- ASSIGNED TASK:
Write out the entries below exactly as they stand. Skip every image.

(Items from a data source)
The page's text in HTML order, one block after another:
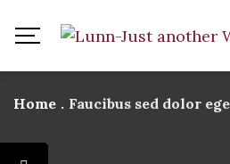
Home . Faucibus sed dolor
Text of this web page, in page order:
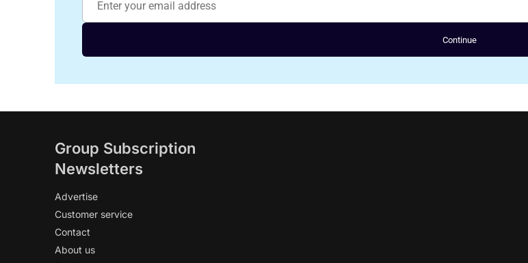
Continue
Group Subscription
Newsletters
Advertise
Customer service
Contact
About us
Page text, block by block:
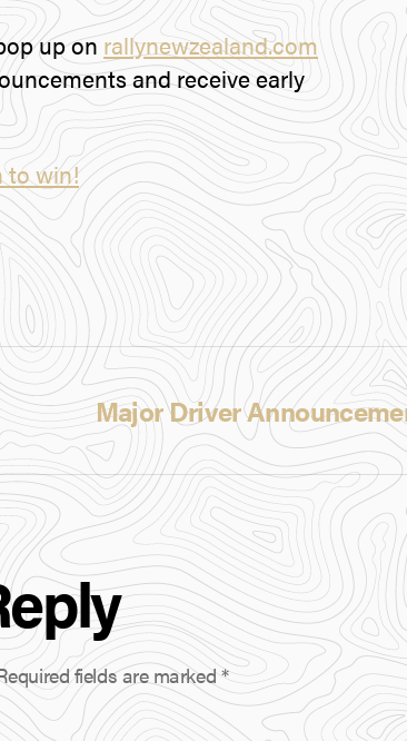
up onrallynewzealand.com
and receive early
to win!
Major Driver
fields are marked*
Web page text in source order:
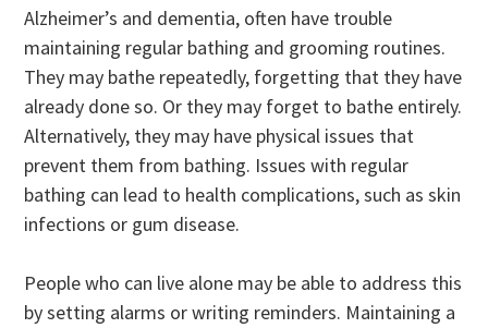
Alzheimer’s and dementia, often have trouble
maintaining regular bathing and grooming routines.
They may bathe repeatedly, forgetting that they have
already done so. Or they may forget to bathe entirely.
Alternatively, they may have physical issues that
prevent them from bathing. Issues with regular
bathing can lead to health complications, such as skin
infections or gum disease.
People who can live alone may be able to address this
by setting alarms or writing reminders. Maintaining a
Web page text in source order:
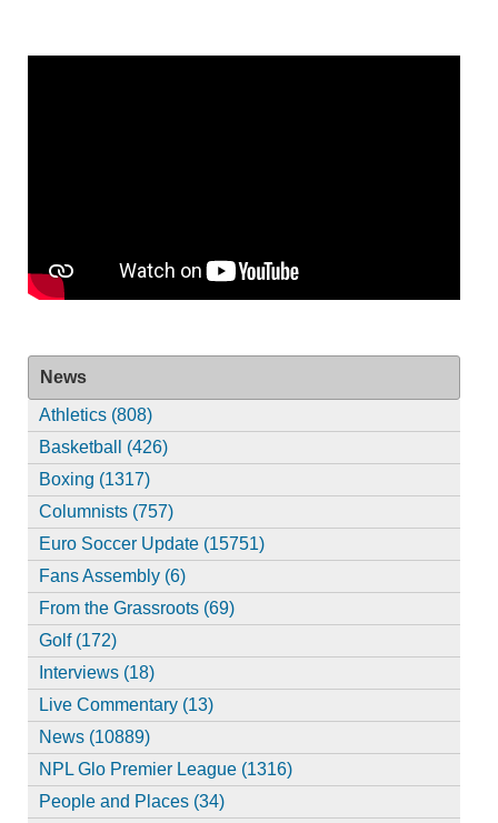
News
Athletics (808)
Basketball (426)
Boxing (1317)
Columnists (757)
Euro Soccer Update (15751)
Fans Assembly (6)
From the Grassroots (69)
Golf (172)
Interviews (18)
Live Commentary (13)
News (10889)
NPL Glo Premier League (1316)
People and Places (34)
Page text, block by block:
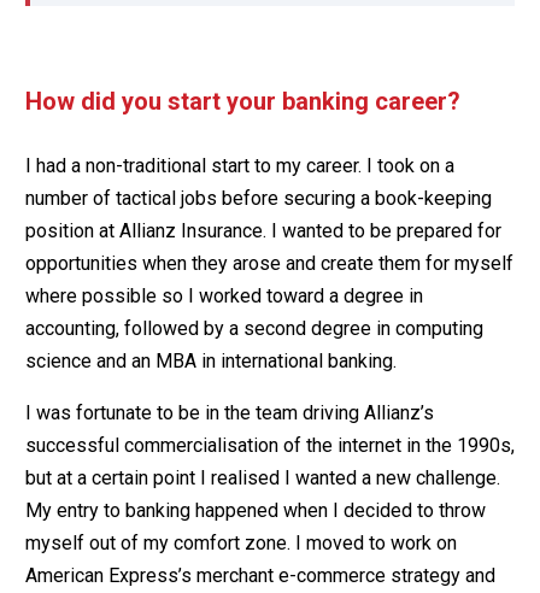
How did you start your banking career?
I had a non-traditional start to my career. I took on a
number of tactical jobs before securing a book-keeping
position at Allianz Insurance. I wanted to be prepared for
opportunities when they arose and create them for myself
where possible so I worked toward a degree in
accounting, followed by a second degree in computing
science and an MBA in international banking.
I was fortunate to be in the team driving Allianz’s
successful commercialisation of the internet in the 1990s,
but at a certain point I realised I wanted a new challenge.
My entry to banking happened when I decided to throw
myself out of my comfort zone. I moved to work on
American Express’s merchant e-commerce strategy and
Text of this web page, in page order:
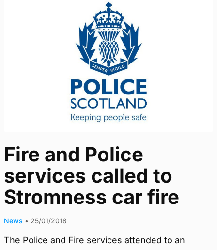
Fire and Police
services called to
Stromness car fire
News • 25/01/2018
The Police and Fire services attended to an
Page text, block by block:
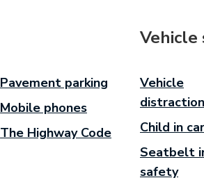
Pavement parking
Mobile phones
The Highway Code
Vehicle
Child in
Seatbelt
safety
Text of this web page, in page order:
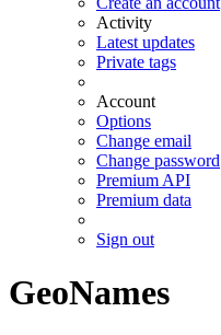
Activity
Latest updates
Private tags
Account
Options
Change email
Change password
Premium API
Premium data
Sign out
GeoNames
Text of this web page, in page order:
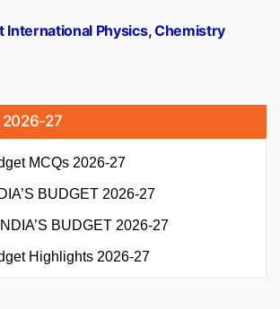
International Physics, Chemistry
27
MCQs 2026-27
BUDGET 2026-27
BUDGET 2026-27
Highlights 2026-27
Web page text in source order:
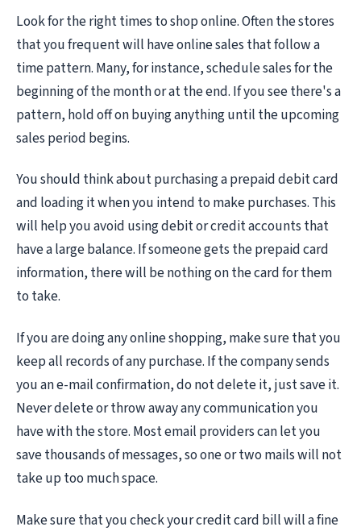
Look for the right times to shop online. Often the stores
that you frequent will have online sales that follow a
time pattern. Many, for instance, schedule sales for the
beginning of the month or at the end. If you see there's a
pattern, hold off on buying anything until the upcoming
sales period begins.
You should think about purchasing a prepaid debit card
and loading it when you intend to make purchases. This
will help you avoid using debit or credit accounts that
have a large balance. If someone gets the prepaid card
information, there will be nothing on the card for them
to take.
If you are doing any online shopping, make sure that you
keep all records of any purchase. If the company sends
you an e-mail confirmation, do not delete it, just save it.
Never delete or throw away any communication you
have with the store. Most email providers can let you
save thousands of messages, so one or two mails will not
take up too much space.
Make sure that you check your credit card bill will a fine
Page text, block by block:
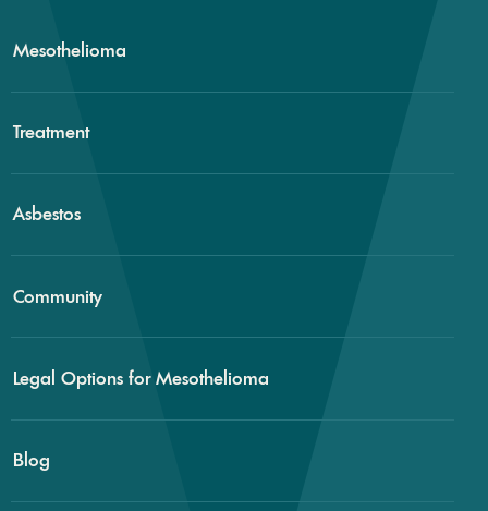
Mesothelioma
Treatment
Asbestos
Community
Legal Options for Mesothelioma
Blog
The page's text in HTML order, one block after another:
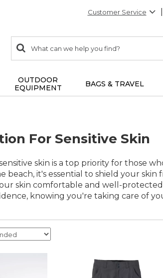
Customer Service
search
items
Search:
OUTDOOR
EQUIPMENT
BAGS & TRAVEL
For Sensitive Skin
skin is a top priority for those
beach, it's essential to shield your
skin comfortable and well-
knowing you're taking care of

- RESPONSE BELOW:
The page's text in HTML order, one block after another:
Home . Faucibus sed dolor
Text of this web page, in page order:
Continue
Group Subscription
Newsletters
Advertise
Customer service
Contact
About us
Page text, block by block:
up onrallynewzealand.com
and receive early
to win!
Major Driver
fields are marked*
Web page text in source order:
Alzheimer’s and dementia, often have trouble
maintaining regular bathing and grooming routines.
They may bathe repeatedly, forgetting that they have
already done so. Or they may forget to bathe entirely.
Alternatively, they may have physical issues that
prevent them from bathing. Issues with regular
bathing can lead to health complications, such as skin
infections or gum disease.
People who can live alone may be able to address this
by setting alarms or writing reminders. Maintaining a
Web page text in source order:
News
Athletics (808)
Basketball (426)
Boxing (1317)
Columnists (757)
Euro Soccer Update (15751)
Fans Assembly (6)
From the Grassroots (69)
Golf (172)
Interviews (18)
Live Commentary (13)
News (10889)
NPL Glo Premier League (1316)
People and Places (34)
Page text, block by block:
How did you start your banking career?
I had a non-traditional start to my career. I took on a
number of tactical jobs before securing a book-keeping
position at Allianz Insurance. I wanted to be prepared for
opportunities when they arose and create them for myself
where possible so I worked toward a degree in
accounting, followed by a second degree in computing
science and an MBA in international banking.
I was fortunate to be in the team driving Allianz’s
successful commercialisation of the internet in the 1990s,
but at a certain point I realised I wanted a new challenge.
My entry to banking happened when I decided to throw
myself out of my comfort zone. I moved to work on
American Express’s merchant e-commerce strategy and
Text of this web page, in page order:
Fire and Police
services called to
Stromness car fire
News • 25/01/2018
The Police and Fire services attended to an
Page text, block by block:
Pavement parking
Mobile phones
The Highway Code
Vehicle
Child in
Seatbelt
safety
Text of this web page, in page order:
Activity
Latest updates
Private tags
Account
Options
Change email
Change password
Premium API
Premium data
Sign out
GeoNames
Text of this web page, in page order:
International Physics, Chemistry
27
MCQs 2026-27
BUDGET 2026-27
BUDGET 2026-27
Highlights 2026-27
Web page text in source order:
Look for the right times to shop online. Often the stores
that you frequent will have online sales that follow a
time pattern. Many, for instance, schedule sales for the
beginning of the month or at the end. If you see there's a
pattern, hold off on buying anything until the upcoming
sales period begins.
You should think about purchasing a prepaid debit card
and loading it when you intend to make purchases. This
will help you avoid using debit or credit accounts that
have a large balance. If someone gets the prepaid card
information, there will be nothing on the card for them
to take.
If you are doing any online shopping, make sure that you
keep all records of any purchase. If the company sends
you an e-mail confirmation, do not delete it, just save it.
Never delete or throw away any communication you
have with the store. Most email providers can let you
save thousands of messages, so one or two mails will not
take up too much space.
Make sure that you check your credit card bill will a fine
Page text, block by block:
Mesothelioma
Treatment
Asbestos
Community
Legal Options for Mesothelioma
Blog
The page's text in HTML order, one block after another:
Customer Service
search
items
Search:
OUTDOOR
EQUIPMENT
BAGS & TRAVEL
For Sensitive Skin
skin is a top priority for those
beach, it's essential to shield your
skin comfortable and well-
knowing you're taking care of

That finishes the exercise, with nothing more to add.